XPENG INVITED TO CVPR FOR THE THIRD TIME, SHOWCASING CHINA'S ADVANCES IN PHYSICAL AI TO THE WORLD

2026-06-03

- XPENG at CVPR 2026: XPENG participated in CVPR 2026, where Dr. Xianming Liu, Head of General Intelligence Center at XPENG, delivered a keynote at the inaugural Workshop on Deployment of Foundation Models for Embodied AI (WDFM-EAI), sharing insights alongside global leaders including Tesla, NVIDIA, and Waymo.
- World Model Debut: XPENG unveiled its complete technical blueprint for the Physical-World Foundation Model, highlighting breakthroughs in Deliberative Reasoning, Controllable Generation, and Long-Horizon Forecasting.
- VLA 2.0 Mass Production: The VLA 2.0 has entered formal mass production, achieving an industry milestone with over 50% assisted driving mileage share within its first month of rollout.
- Physical AI Scaling: XPENG confirmed the successful validation of the Scaling Law, delivering a 4,360% surge in single-job training efficiency.
- Global Expansion: XPENG is accelerating the large-scale deployment of its three core Physical AI applications: VLA 2.0, Robotaxi, and Humanoid Robots.

Denver, June 3, 2026 — XPENG (NYSE: XPEV, HKEX: 9868), a leading China-based high-tech company, kicks off its key presence at CVPR 2026 (The IEEE/CVF Conference on Computer Vision and Pattern Recognition), which opens its annual session in Denver, Colorado.

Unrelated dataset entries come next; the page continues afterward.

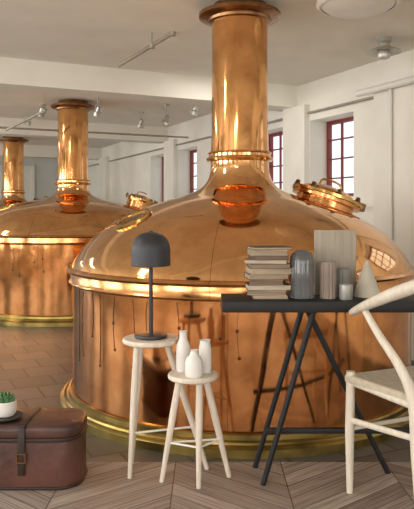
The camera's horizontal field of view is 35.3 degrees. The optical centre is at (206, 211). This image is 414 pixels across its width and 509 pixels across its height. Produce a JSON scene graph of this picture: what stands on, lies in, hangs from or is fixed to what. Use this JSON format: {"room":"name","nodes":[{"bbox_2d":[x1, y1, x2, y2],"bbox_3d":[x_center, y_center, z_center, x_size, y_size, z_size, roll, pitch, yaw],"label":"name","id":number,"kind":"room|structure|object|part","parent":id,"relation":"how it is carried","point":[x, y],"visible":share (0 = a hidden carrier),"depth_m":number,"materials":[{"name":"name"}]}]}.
{"room":"brewery","nodes":[
{"label":"brewery","id":0,"kind":"room"},
{"bbox_2d":[0,157,57,198],"bbox_3d":[-6.022,-0.030,12.749,7.200,2.460,0.200,0,0,-25],"label":"wall","id":1,"kind":"structure","parent":0,"point":[45,168],"depth_m":13.85,"materials":[{"name":"grey paint"}]},
{"bbox_2d":[0,165,34,201],"bbox_3d":[-4.108,0.065,13.521,1.020,2.070,0.040,0,0,-25],"label":"door","id":2,"kind":"structure","parent":1,"relation":"in","point":[29,171],"depth_m":13.69,"materials":[{"name":"white"}]},
{"bbox_2d":[0,0,413,147],"bbox_3d":[-2.221,-1.335,4.702,7.800,0.150,18.200,0,0,-25],"label":"ceiling","id":3,"kind":"structure","parent":0,"point":[306,45],"depth_m":4.83,"materials":[{"name":"paint"}]},
{"bbox_2d":[5,93,46,130],"bbox_3d":[-1.932,-1.078,6.898,0.039,0.365,0.847,0,0,-45],"label":"track","id":4,"kind":"object","parent":3,"relation":"hanging from","point":[43,109],"visible":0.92,"depth_m":6.82,"materials":[{"name":"white metal"}]},
{"bbox_3d":[-1.931,-0.972,6.900,0.028,0.154,0.847,0,0,-45],"label":"rod","id":5,"kind":"part","parent":4,"relation":"part of","materials":[{"name":"white metal"}]},
{"bbox_2d":[23,116,30,125],"bbox_3d":[-2.375,-1.198,8.603,0.109,0.124,0.100,0,0,0],"label":"ceiling spotlight","id":6,"kind":"object","parent":3,"relation":"hanging from","point":[28,122],"visible":0.67,"depth_m":8.56,"materials":[{"name":"metal"}]},
{"bbox_2d":[38,104,45,116],"bbox_3d":[-1.936,-1.184,7.605,0.106,0.151,0.115,0,0,0],"label":"ceiling spotlight","id":7,"kind":"object","parent":3,"relation":"hanging from","point":[41,105],"visible":0.69,"depth_m":7.57,"materials":[{"name":"metal"}]},
{"bbox_2d":[93,97,101,116],"bbox_3d":[-1.164,-1.131,6.906,0.106,0.258,0.112,0,0,0],"label":"ceiling spotlight","id":8,"kind":"object","parent":3,"relation":"hanging from","point":[97,112],"visible":0.77,"depth_m":6.87,"materials":[{"name":"metal"}]},
{"bbox_2d":[136,112,144,128],"bbox_3d":[-0.839,-1.156,8.206,0.107,0.209,0.109,0,0,0],"label":"ceiling spotlight","id":9,"kind":"object","parent":3,"relation":"hanging from","point":[140,124],"visible":1,"depth_m":8.17,"materials":[{"name":"metal"}]},
{"bbox_2d":[117,31,175,66],"bbox_3d":[-0.427,-1.148,4.574,0.421,0.253,0.040,0,0,7],"label":"track","id":10,"kind":"object","parent":3,"relation":"hanging from","point":[152,44],"visible":0.94,"depth_m":4.56,"materials":[{"name":"white metal"}]},
{"bbox_2d":[161,104,169,124],"bbox_3d":[-0.486,-1.139,7.593,0.107,0.243,0.108,0,0,0],"label":"ceiling spotlight","id":11,"kind":"object","parent":3,"relation":"hanging from","point":[165,120],"visible":1,"depth_m":7.58,"materials":[{"name":"metal"}]},
{"bbox_2d":[188,105,198,115],"bbox_3d":[-0.138,-1.115,6.605,0.108,0.290,0.101,0,0,0],"label":"ceiling spotlight","id":12,"kind":"object","parent":3,"relation":"hanging from","point":[194,110],"visible":0.7,"depth_m":6.57,"materials":[{"name":"metal"}]},
{"bbox_2d":[316,0,400,18],"bbox_3d":[0.871,-1.202,3.750,0.480,0.115,0.480,0,0,0],"label":"ceiling lamp","id":13,"kind":"object","parent":3,"relation":"attached to","point":[346,9],"visible":1,"depth_m":3.70,"materials":[{"name":"white ceramic"}]},
{"bbox_2d":[366,36,401,59],"bbox_3d":[1.280,-1.181,4.700,0.250,0.157,0.250,0,0,0],"label":"ceiling lamp","id":14,"kind":"object","parent":3,"relation":"attached to","point":[384,50],"visible":1,"depth_m":4.67,"materials":[{"name":"metal"}]},
{"bbox_3d":[1.280,-1.176,4.700,0.250,0.048,0.250,0,0,0],"label":"lamp shade","id":15,"kind":"part","parent":14,"relation":"part of","materials":[{"name":"metal"}]},
{"bbox_2d":[0,325,413,508],"bbox_3d":[-2.221,1.150,4.702,7.200,0.100,17.600,0,0,-25],"label":"floor","id":16,"kind":"structure","parent":0,"point":[105,485],"depth_m":2.71,"materials":[{"name":"brown wood"}]},
{"bbox_2d":[0,136,46,206],"bbox_3d":[-3.237,-0.079,10.857,2.362,2.358,2.362,0,0,13],"label":"kettle","id":17,"kind":"object","parent":16,"relation":"on","point":[12,191],"visible":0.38,"depth_m":10.71,"materials":[{"name":"orange metal"}]},
{"bbox_2d":[0,407,87,489],"bbox_3d":[-0.775,0.972,2.695,0.542,0.256,0.282,0,0,0],"label":"trunk","id":18,"kind":"object","parent":16,"relation":"on","point":[43,448],"visible":1,"depth_m":2.57,"materials":[{"name":"brown leather"}]},
{"bbox_2d":[0,390,22,421],"bbox_3d":[-0.830,0.790,2.670,0.144,0.108,0.144,0,0,0],"label":"potted succulent","id":19,"kind":"object","parent":18,"relation":"on","point":[8,403],"visible":1,"depth_m":2.64,"materials":[{"name":"white ceramic"}]},
{"bbox_2d":[0,399,16,417],"bbox_3d":[-0.830,0.804,2.670,0.095,0.060,0.095,0,0,0],"label":"plant pot","id":20,"kind":"object","parent":19,"relation":"on","point":[8,407],"depth_m":2.64,"materials":[{"name":"white ceramic"}]},
{"bbox_3d":[-0.775,0.875,2.700,0.538,0.055,0.268,0,0,0],"label":"lid","id":21,"kind":"part","parent":18,"relation":"part of","materials":[{"name":"brown leather"}]},
{"bbox_2d":[0,99,157,326],"bbox_3d":[-1.526,-0.079,7.400,2.419,2.358,2.419,0,0,0],"label":"kettle","id":22,"kind":"object","parent":16,"relation":"on","point":[39,239],"visible":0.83,"depth_m":6.39,"materials":[{"name":"orange metal"}]},
{"bbox_3d":[-0.756,-0.173,7.508,0.284,0.044,0.284,16,-2,-8],"label":"hatch lid","id":23,"kind":"part","parent":22,"relation":"part of","materials":[{"name":"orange metal"}]},
{"bbox_2d":[122,333,208,478],"bbox_3d":[-0.174,0.816,2.745,0.366,0.573,0.240,0,0,0],"label":"stool","id":24,"kind":"object","parent":16,"relation":"on","point":[129,340],"visible":0.84,"depth_m":2.70,"materials":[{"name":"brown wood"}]},
{"bbox_3d":[-0.304,0.826,2.700,0.056,0.549,0.029,0,0,-39],"label":"leg","id":25,"kind":"part","parent":24,"relation":"part of","materials":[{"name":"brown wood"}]},
{"bbox_3d":[-0.306,0.826,2.814,0.089,0.551,0.029,0,0,41],"label":"leg","id":26,"kind":"part","parent":24,"relation":"part of","materials":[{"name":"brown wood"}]},
{"bbox_2d":[131,231,169,340],"bbox_3d":[-0.237,0.304,2.745,0.165,0.452,0.165,0,0,0],"label":"table lamp","id":27,"kind":"object","parent":24,"relation":"on","point":[150,249],"visible":1,"depth_m":2.69,"materials":[{"name":"grey metal"}]},
{"bbox_3d":[-0.237,0.155,2.745,0.165,0.143,0.165,0,0,0],"label":"lamp shade","id":28,"kind":"part","parent":27,"relation":"part of","materials":[{"name":"grey metal"}]},
{"bbox_3d":[-0.237,0.366,2.745,0.018,0.292,0.018,0,0,0],"label":"stem","id":29,"kind":"part","parent":27,"relation":"part of","materials":[{"name":"grey metal"}]},
{"bbox_3d":[-0.237,0.541,2.745,0.240,0.023,0.240,0,0,0],"label":"seat","id":30,"kind":"part","parent":24,"relation":"part of","materials":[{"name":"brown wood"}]},
{"bbox_3d":[-0.088,0.826,2.771,0.196,0.555,0.029,0,0,-11],"label":"leg","id":31,"kind":"part","parent":24,"relation":"part of","materials":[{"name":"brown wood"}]},
{"bbox_2d":[159,369,230,488],"bbox_3d":[-0.032,0.878,2.655,0.268,0.449,0.204,0,0,-39],"label":"stool","id":32,"kind":"object","parent":16,"relation":"on","point":[179,378],"visible":0.86,"depth_m":2.63,"materials":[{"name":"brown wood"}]},
{"bbox_3d":[-0.147,0.887,2.644,0.094,0.429,0.031,0,0,0],"label":"leg","id":33,"kind":"part","parent":32,"relation":"part of","materials":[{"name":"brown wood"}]},
{"bbox_2d":[176,330,189,371],"bbox_3d":[-0.098,0.572,2.675,0.058,0.163,0.058,0,0,0],"label":"bottle vase","id":34,"kind":"object","parent":32,"relation":"on","point":[183,347],"visible":0.84,"depth_m":2.65,"materials":[{"name":"white ceramic"}]},
{"bbox_3d":[-0.057,0.664,2.635,0.204,0.023,0.204,0,0,0],"label":"seat","id":35,"kind":"part","parent":32,"relation":"part of","materials":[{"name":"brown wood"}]},
{"bbox_2d":[185,349,202,377],"bbox_3d":[-0.052,0.601,2.590,0.072,0.104,0.072,0,0,0],"label":"bottle","id":36,"kind":"object","parent":32,"relation":"on","point":[193,363],"visible":1,"depth_m":2.56,"materials":[{"name":"white ceramic"}]},
{"bbox_3d":[-0.031,0.887,2.587,0.029,0.425,0.030,0,0,0],"label":"leg","id":37,"kind":"part","parent":32,"relation":"part of","materials":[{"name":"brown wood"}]},
{"bbox_2d":[199,339,210,372],"bbox_3d":[-0.008,0.588,2.655,0.052,0.131,0.052,0,0,0],"label":"vase","id":38,"kind":"object","parent":32,"relation":"on","point":[204,346],"visible":0.85,"depth_m":2.63,"materials":[{"name":"white ceramic"}]},
{"bbox_3d":[0.042,0.887,2.677,0.128,0.430,0.030,0,0,-21],"label":"leg","id":39,"kind":"part","parent":32,"relation":"part of","materials":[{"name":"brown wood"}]},
{"bbox_2d":[59,0,413,458],"bbox_3d":[0.200,-0.079,3.970,2.148,2.358,2.148,0,0,0],"label":"kettle","id":40,"kind":"object","parent":16,"relation":"on","point":[208,230],"visible":0.82,"depth_m":3.17,"materials":[{"name":"orange metal"}]},
{"bbox_3d":[-0.692,0.614,3.515,0.004,0.389,0.018,0,0,-31],"label":"gauge rod","id":41,"kind":"part","parent":40,"relation":"part of","materials":[{"name":"metal"}]},
{"bbox_3d":[-0.661,0.594,3.459,0.004,0.349,0.028,0,0,-31],"label":"gauge rod","id":42,"kind":"part","parent":40,"relation":"part of","materials":[{"name":"brown metal"}]},
{"bbox_3d":[-0.544,0.604,3.300,0.004,0.368,0.017,0,0,-38],"label":"gauge rod","id":43,"kind":"part","parent":40,"relation":"part of","materials":[{"name":"brown metal"}]},
{"bbox_3d":[-0.461,0.554,3.219,0.029,0.269,0.004,0,0,41],"label":"gauge rod","id":44,"kind":"part","parent":40,"relation":"part of","materials":[{"name":"metal"}]},
{"bbox_3d":[-0.406,0.041,3.576,0.161,0.014,0.161,-32,17,-29],"label":"hatch glass","id":45,"kind":"part","parent":40,"relation":"part of","materials":[{"name":"gold metal"}]},
{"bbox_3d":[-0.137,0.544,3.027,0.029,0.249,0.004,0,0,20],"label":"gauge rod","id":46,"kind":"part","parent":40,"relation":"part of","materials":[{"name":"metal"}]},
{"bbox_3d":[0.142,0.549,2.971,0.028,0.259,0.004,0,0,3],"label":"gauge rod","id":47,"kind":"part","parent":40,"relation":"part of","materials":[{"name":"brown metal"}]},
{"bbox_3d":[0.758,-0.129,4.048,0.353,0.054,0.353,19,-3,-8],"label":"hatch lid","id":48,"kind":"part","parent":40,"relation":"part of","materials":[{"name":"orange metal"}]},
{"bbox_3d":[0.773,-0.172,4.051,0.154,0.058,0.014,19,-3,-8],"label":"hatch handle","id":49,"kind":"part","parent":40,"relation":"part of","materials":[{"name":"gold metal"}]},
{"bbox_2d":[221,294,413,485],"bbox_3d":[0.792,0.729,2.680,1.464,0.753,0.261,0,0,0],"label":"trestle table","id":50,"kind":"object","parent":16,"relation":"on","point":[230,303],"visible":0.92,"depth_m":2.61,"materials":[{"name":"black paint"}]},
{"bbox_2d":[251,293,288,298],"bbox_3d":[0.257,0.344,2.680,0.144,0.016,0.118,0,0,1],"label":"book","id":51,"kind":"object","parent":50,"relation":"on","point":[287,295],"visible":0.59,"depth_m":2.62,"materials":[{"name":"paper"}]},
{"bbox_2d":[247,290,285,295],"bbox_3d":[0.247,0.327,2.680,0.158,0.019,0.119,0,0,6],"label":"book","id":52,"kind":"object","parent":51,"relation":"on","point":[280,293],"visible":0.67,"depth_m":2.62,"materials":[{"name":"paper"}]},
{"bbox_2d":[245,282,290,290],"bbox_3d":[0.250,0.306,2.680,0.176,0.022,0.117,0,0,-3],"label":"book","id":53,"kind":"object","parent":52,"relation":"on","point":[286,286],"visible":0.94,"depth_m":2.62,"materials":[{"name":"paper"}]},
{"bbox_2d":[249,279,285,285],"bbox_3d":[0.249,0.284,2.680,0.140,0.022,0.120,0,0,11],"label":"book","id":54,"kind":"object","parent":53,"relation":"on","point":[280,281],"visible":0.7,"depth_m":2.62,"materials":[{"name":"paper"}]},
{"bbox_2d":[244,272,287,279],"bbox_3d":[0.243,0.262,2.680,0.167,0.022,0.112,0,0,-6],"label":"book","id":55,"kind":"object","parent":54,"relation":"on","point":[248,276],"visible":0.85,"depth_m":2.63,"materials":[{"name":"paper"}]},
{"bbox_2d":[246,267,291,273],"bbox_3d":[0.254,0.240,2.680,0.169,0.022,0.114,0,0,-9],"label":"book","id":56,"kind":"object","parent":55,"relation":"on","point":[248,270],"visible":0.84,"depth_m":2.63,"materials":[{"name":"paper"}]},
{"bbox_2d":[247,263,290,268],"bbox_3d":[0.254,0.220,2.680,0.164,0.019,0.124,0,0,-2],"label":"book","id":57,"kind":"object","parent":56,"relation":"on","point":[251,266],"visible":0.73,"depth_m":2.62,"materials":[{"name":"paper"}]},
{"bbox_2d":[244,258,287,263],"bbox_3d":[0.244,0.202,2.680,0.174,0.016,0.112,0,0,8],"label":"book","id":58,"kind":"object","parent":57,"relation":"on","point":[247,260],"visible":0.84,"depth_m":2.63,"materials":[{"name":"paper"}]},
{"bbox_2d":[249,255,289,259],"bbox_3d":[0.255,0.184,2.680,0.143,0.019,0.124,0,0,-8],"label":"book","id":59,"kind":"object","parent":58,"relation":"on","point":[254,257],"visible":0.76,"depth_m":2.62,"materials":[{"name":"paper"}]},
{"bbox_2d":[247,249,286,254],"bbox_3d":[0.248,0.164,2.680,0.152,0.022,0.122,0,0,-2],"label":"book","id":60,"kind":"object","parent":59,"relation":"on","point":[249,251],"visible":0.79,"depth_m":2.62,"materials":[{"name":"paper"}]},
{"bbox_2d":[247,245,291,249],"bbox_3d":[0.256,0.147,2.680,0.159,0.011,0.124,0,0,-11],"label":"book","id":61,"kind":"object","parent":60,"relation":"on","point":[282,247],"visible":1,"depth_m":2.63,"materials":[{"name":"paper"}]},
{"bbox_3d":[0.307,0.747,2.776,0.227,0.711,0.024,0,0,14],"label":"trestle leg","id":62,"kind":"part","parent":50,"relation":"part of","materials":[{"name":"black paint"}]},
{"bbox_3d":[0.329,0.747,2.620,0.228,0.712,0.025,0,0,0],"label":"trestle leg","id":63,"kind":"part","parent":50,"relation":"part of","materials":[{"name":"black paint"}]},
{"bbox_2d":[290,249,313,298],"bbox_3d":[0.389,0.253,2.660,0.101,0.199,0.101,0,0,0],"label":"glass cloche","id":64,"kind":"object","parent":50,"relation":"on","point":[301,261],"visible":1,"depth_m":2.62,"materials":[{"name":"grey glass"}]},
{"bbox_2d":[320,261,335,298],"bbox_3d":[0.495,0.278,2.660,0.068,0.148,0.068,0,0,0],"label":"ribbed vase","id":65,"kind":"object","parent":50,"relation":"on","point":[327,268],"visible":1,"depth_m":2.63,"materials":[{"name":"beige ceramic"}]},
{"bbox_2d":[314,230,355,294],"bbox_3d":[0.546,0.214,2.775,0.176,0.275,0.018,0,0,0],"label":"display board","id":66,"kind":"object","parent":50,"relation":"on","point":[338,246],"visible":0.74,"depth_m":2.77,"materials":[{"name":"beige wood"}]},
{"bbox_2d":[336,268,349,296],"bbox_3d":[0.565,0.293,2.700,0.057,0.118,0.057,0,0,0],"label":"ribbed pot","id":67,"kind":"object","parent":50,"relation":"on","point":[342,274],"visible":0.74,"depth_m":2.68,"materials":[{"name":"grey glass"}]},
{"bbox_2d":[339,284,352,299],"bbox_3d":[0.560,0.322,2.620,0.054,0.060,0.054,0,0,0],"label":"cup","id":68,"kind":"object","parent":50,"relation":"on","point":[345,290],"visible":1,"depth_m":2.60,"materials":[{"name":"ceramic"}]},
{"bbox_3d":[0.587,0.747,2.719,0.375,0.716,0.025,0,0,-6],"label":"trestle leg","id":69,"kind":"part","parent":50,"relation":"part of","materials":[{"name":"black paint"}]},
{"bbox_2d":[353,260,379,297],"bbox_3d":[0.669,0.276,2.720,0.120,0.152,0.120,0,0,0],"label":"cone","id":70,"kind":"object","parent":50,"relation":"on","point":[366,286],"visible":0.8,"depth_m":2.69,"materials":[{"name":"beige ceramic"}]},
{"bbox_2d":[345,279,413,493],"bbox_3d":[0.861,0.645,2.425,0.596,0.912,0.521,0,0,-25],"label":"armchair","id":71,"kind":"object","parent":16,"relation":"on","point":[396,384],"visible":1,"depth_m":2.38,"materials":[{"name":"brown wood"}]},
{"bbox_3d":[0.561,0.862,2.551,0.039,0.475,0.036,0,0,-25],"label":"leg","id":72,"kind":"part","parent":71,"relation":"part of","materials":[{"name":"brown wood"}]},
{"bbox_3d":[0.830,0.663,2.491,0.468,0.053,0.375,0,0,-25],"label":"seat","id":73,"kind":"part","parent":71,"relation":"part of","materials":[{"name":"paper"}]},
{"bbox_3d":[0.643,0.670,2.401,0.028,0.037,0.341,0,0,-28],"label":"seat rail","id":74,"kind":"part","parent":71,"relation":"part of","materials":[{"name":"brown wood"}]},
{"bbox_3d":[0.871,0.295,2.403,0.596,0.212,0.473,0,0,-25],"label":"armrest rail","id":75,"kind":"part","parent":71,"relation":"part of","materials":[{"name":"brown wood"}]},
{"bbox_3d":[0.657,0.729,2.316,0.041,0.744,0.251,0,0,-43],"label":"leg","id":76,"kind":"part","parent":71,"relation":"part of","materials":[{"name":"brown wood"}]},
{"bbox_2d":[88,49,413,224],"bbox_3d":[1.152,-0.030,6.295,0.260,2.460,17.600,0,0,-25],"label":"wall","id":77,"kind":"structure","parent":0,"point":[143,172],"depth_m":6.37,"materials":[{"name":"paint"}]},
{"bbox_2d":[0,144,101,159],"bbox_3d":[-5.399,-1.153,11.429,7.200,0.215,0.300,0,0,-25],"label":"beam","id":78,"kind":"structure","parent":77,"relation":"attached to","point":[30,151],"depth_m":12.38,"materials":[{"name":"paint"}]},
{"bbox_2d":[0,117,167,143],"bbox_3d":[-3.904,-1.153,8.264,7.200,0.215,0.300,0,0,-25],"label":"beam","id":79,"kind":"structure","parent":77,"relation":"attached to","point":[4,122],"depth_m":9.23,"materials":[{"name":"paint"}]},
{"bbox_2d":[0,126,188,137],"bbox_3d":[-1.382,-1.000,8.195,2.500,0.024,0.024,0,0,-25],"label":"ceiling pipe","id":80,"kind":"object","parent":77,"relation":"attached to","point":[0,126],"visible":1,"depth_m":8.25,"materials":[{"name":"grey metal"}]},
{"bbox_2d":[99,157,109,199],"bbox_3d":[-1.981,0.028,12.529,0.080,2.145,0.450,0,0,-25],"label":"pillar","id":81,"kind":"structure","parent":77,"relation":"attached to","point":[104,165],"depth_m":12.37,"materials":[{"name":"paint"}]},
{"bbox_2d":[0,57,297,111],"bbox_3d":[-2.409,-1.153,5.100,7.200,0.215,0.300,0,0,-25],"label":"beam","id":82,"kind":"structure","parent":77,"relation":"attached to","point":[22,75],"depth_m":5.73,"materials":[{"name":"paint"}]},
{"bbox_2d":[162,156,163,201],"bbox_3d":[-0.559,-0.512,10.115,0.040,0.745,0.670,0,0,-25],"label":"window","id":83,"kind":"structure","parent":77,"relation":"in","point":[163,156],"depth_m":10.39,"materials":[{"name":"red paint"}]},
{"bbox_2d":[164,139,176,200],"bbox_3d":[-0.535,0.028,9.491,0.060,2.145,0.380,0,0,-25],"label":"pillar","id":84,"kind":"structure","parent":77,"relation":"attached to","point":[170,148],"depth_m":9.41,"materials":[{"name":"paint"}]},
{"bbox_2d":[190,149,196,192],"bbox_3d":[-0.085,-0.512,9.112,0.040,0.745,0.670,0,0,-25],"label":"window","id":85,"kind":"structure","parent":77,"relation":"in","point":[192,152],"depth_m":9.38,"materials":[{"name":"red paint"}]},
{"bbox_2d":[88,96,373,166],"bbox_3d":[-0.615,-0.960,9.696,0.026,0.026,9.740,0,0,-25],"label":"conduit","id":86,"kind":"object","parent":77,"relation":"attached to","point":[371,97],"visible":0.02,"depth_m":6.76,"materials":[{"name":"grey metal"}]},
{"bbox_2d":[269,131,282,189],"bbox_3d":[0.864,-0.512,7.104,0.040,0.745,0.670,0,0,-25],"label":"window","id":87,"kind":"structure","parent":77,"relation":"in","point":[279,134],"depth_m":7.23,"materials":[{"name":"red paint"}]},
{"bbox_2d":[283,104,308,194],"bbox_3d":[0.885,0.028,6.484,0.060,2.145,0.390,0,0,-25],"label":"pillar","id":88,"kind":"structure","parent":77,"relation":"attached to","point":[295,119],"depth_m":6.43,"materials":[{"name":"paint"}]},
{"bbox_2d":[327,116,353,195],"bbox_3d":[1.338,-0.512,6.101,0.040,0.745,0.670,0,0,-25],"label":"window","id":89,"kind":"structure","parent":77,"relation":"in","point":[349,119],"depth_m":6.25,"materials":[{"name":"red paint"}]},
{"bbox_2d":[360,200,373,206],"bbox_3d":[1.021,-0.070,6.233,0.030,0.060,17.600,0,0,-25],"label":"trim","id":90,"kind":"structure","parent":77,"relation":"attached to","point":[369,203],"depth_m":5.48,"materials":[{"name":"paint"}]},
{"bbox_2d":[355,76,413,96],"bbox_3d":[1.601,-0.970,4.572,0.056,0.056,1.700,0,0,-25],"label":"pipe","id":91,"kind":"object","parent":77,"relation":"attached to","point":[409,80],"visible":1,"depth_m":5.00,"materials":[{"name":"white metal"}]},
{"bbox_2d":[389,89,391,238],"bbox_3d":[1.416,0.075,5.015,0.026,2.050,0.026,0,0,0],"label":"pipe","id":92,"kind":"object","parent":77,"relation":"attached to","point":[390,90],"visible":0.63,"depth_m":5.00,"materials":[{"name":"white metal"}]},
{"bbox_2d":[374,71,413,359],"bbox_3d":[1.592,0.028,4.872,0.160,2.145,0.850,0,0,-25],"label":"pillar","id":93,"kind":"structure","parent":77,"relation":"attached to","point":[403,96],"depth_m":4.98,"materials":[{"name":"paint"}]}
]}

Dr. Xianming Liu, Head of General Intelligence Center at XPENG, spoke at the inaugural Workshop on Deployment of Foundation Models for Embodied AI (WDFM-EAI). He shared insights with global counterparts, including Tesla, NVIDIA and Waymo, as well as academic experts from elite institutes such as the University of California and the University of Toronto. This marks XPENG's third invitation to feature on the renowned international academic platform.

Among the most influential international academic gatherings, CVPR has long charted the developmental trajectory of cutting-edge technologies spanning artificial intelligence, autonomous driving and robotics. Centered on leading-edge industry themes, the 2026 conference debuts the dedicated embodied AI foundational model deployment workshop, where Dr. Xianming Liu unveiled XPENG's full technical roadmap for its world model for the first time. In addition, XPENG's research paper titled DrivePTS: A Progressive Learning Framework with Textual and Structural Enhancement for Driving Scene Generation has been accepted for publication at this year's CVPR.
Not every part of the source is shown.